PROBLEM STATEMENT: The response must contain every line below in which "توزیع" appears.

Records from a collection:
::::::::::
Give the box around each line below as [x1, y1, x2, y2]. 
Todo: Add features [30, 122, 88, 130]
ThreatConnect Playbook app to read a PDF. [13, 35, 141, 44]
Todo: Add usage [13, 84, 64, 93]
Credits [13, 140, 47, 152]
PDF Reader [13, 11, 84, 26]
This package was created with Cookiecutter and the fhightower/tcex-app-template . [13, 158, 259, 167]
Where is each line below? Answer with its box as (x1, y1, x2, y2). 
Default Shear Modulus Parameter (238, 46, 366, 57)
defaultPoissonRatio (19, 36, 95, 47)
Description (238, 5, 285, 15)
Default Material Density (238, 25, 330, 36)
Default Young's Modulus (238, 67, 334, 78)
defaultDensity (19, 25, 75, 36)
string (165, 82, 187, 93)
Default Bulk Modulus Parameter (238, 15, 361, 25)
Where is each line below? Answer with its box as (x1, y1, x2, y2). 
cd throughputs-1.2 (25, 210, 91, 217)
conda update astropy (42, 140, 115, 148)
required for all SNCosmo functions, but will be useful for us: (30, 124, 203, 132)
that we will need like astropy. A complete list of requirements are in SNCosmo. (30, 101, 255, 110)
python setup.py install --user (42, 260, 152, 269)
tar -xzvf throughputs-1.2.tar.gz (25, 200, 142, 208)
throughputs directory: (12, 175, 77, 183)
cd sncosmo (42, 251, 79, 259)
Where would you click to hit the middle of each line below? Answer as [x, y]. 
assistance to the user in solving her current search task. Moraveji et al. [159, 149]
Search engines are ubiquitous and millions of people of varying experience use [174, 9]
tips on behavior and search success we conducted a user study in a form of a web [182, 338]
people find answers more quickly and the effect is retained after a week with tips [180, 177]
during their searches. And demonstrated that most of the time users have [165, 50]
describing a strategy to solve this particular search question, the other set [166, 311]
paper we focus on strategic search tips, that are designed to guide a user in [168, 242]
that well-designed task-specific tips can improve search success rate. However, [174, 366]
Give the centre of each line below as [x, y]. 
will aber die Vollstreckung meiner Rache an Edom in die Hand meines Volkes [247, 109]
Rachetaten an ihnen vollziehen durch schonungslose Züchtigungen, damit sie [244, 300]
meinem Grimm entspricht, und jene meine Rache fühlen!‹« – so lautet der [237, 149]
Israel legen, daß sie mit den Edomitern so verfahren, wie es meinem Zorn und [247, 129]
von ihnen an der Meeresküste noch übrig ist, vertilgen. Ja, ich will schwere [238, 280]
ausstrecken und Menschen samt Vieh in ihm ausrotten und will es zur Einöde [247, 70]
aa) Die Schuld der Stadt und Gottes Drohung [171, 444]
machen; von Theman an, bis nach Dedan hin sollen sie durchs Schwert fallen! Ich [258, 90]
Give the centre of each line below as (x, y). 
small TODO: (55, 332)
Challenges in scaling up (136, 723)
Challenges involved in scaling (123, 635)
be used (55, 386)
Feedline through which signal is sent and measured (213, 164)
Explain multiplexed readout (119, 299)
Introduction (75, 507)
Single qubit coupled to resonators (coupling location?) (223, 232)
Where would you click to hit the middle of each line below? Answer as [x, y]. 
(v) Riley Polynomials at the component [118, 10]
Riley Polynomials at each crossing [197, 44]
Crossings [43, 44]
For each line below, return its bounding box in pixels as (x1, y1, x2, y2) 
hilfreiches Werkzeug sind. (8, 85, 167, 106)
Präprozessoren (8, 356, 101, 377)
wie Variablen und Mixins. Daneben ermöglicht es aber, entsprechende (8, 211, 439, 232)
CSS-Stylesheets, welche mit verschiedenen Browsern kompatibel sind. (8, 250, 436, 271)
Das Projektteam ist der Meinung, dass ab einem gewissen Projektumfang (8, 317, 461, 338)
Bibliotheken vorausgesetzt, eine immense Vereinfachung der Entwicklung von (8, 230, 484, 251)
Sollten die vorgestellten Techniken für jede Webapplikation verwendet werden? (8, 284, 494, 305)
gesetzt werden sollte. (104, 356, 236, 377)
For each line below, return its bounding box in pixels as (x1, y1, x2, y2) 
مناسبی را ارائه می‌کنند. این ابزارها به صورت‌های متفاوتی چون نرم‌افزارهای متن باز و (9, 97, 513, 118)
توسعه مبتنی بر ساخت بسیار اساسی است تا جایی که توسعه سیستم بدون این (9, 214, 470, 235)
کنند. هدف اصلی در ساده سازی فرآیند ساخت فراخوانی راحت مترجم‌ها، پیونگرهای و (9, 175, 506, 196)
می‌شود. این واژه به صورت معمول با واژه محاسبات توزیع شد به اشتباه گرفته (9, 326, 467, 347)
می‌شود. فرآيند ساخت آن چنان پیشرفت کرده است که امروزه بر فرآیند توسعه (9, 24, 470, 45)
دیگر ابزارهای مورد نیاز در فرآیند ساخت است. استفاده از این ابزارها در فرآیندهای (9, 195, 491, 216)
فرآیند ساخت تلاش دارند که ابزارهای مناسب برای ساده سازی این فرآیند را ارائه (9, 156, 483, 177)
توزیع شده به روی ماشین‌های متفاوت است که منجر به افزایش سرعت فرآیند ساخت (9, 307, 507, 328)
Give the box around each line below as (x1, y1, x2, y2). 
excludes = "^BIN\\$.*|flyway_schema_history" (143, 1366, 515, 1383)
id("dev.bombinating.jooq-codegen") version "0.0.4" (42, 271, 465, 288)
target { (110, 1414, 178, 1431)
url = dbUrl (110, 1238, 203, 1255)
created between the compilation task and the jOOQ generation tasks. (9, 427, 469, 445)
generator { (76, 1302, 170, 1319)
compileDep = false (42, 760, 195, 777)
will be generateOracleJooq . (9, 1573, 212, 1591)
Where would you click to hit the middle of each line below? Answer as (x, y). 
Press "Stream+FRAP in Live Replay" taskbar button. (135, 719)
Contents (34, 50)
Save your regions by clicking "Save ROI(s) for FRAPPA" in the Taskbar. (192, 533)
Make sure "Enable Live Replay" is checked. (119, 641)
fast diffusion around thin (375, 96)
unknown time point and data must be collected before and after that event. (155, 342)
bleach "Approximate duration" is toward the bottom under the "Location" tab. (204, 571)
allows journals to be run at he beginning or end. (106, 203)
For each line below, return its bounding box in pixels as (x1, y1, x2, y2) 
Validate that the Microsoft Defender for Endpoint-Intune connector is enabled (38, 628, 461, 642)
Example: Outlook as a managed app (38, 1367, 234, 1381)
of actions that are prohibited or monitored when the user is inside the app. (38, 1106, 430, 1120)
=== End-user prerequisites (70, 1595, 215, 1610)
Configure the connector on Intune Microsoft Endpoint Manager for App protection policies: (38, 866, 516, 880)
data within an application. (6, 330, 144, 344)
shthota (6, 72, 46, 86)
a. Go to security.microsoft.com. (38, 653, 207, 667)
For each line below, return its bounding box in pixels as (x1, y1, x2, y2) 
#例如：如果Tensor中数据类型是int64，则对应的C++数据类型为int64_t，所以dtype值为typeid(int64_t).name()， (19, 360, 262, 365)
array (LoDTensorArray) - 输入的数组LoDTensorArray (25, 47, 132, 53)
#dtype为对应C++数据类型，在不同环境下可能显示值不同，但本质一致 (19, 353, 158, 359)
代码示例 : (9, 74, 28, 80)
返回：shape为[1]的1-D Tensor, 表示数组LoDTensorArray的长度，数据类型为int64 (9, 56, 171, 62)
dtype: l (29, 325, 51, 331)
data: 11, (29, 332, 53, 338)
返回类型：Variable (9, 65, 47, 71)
::::::::::
YOUR RESPONSE:
می‌شود. این واژه به صورت معمول با واژه محاسبات توزیع شد به اشتباه گرفته (9, 326, 467, 347)
توزیع شده به روی ماشین‌های متفاوت است که منجر به افزایش سرعت فرآیند ساخت (9, 307, 507, 328)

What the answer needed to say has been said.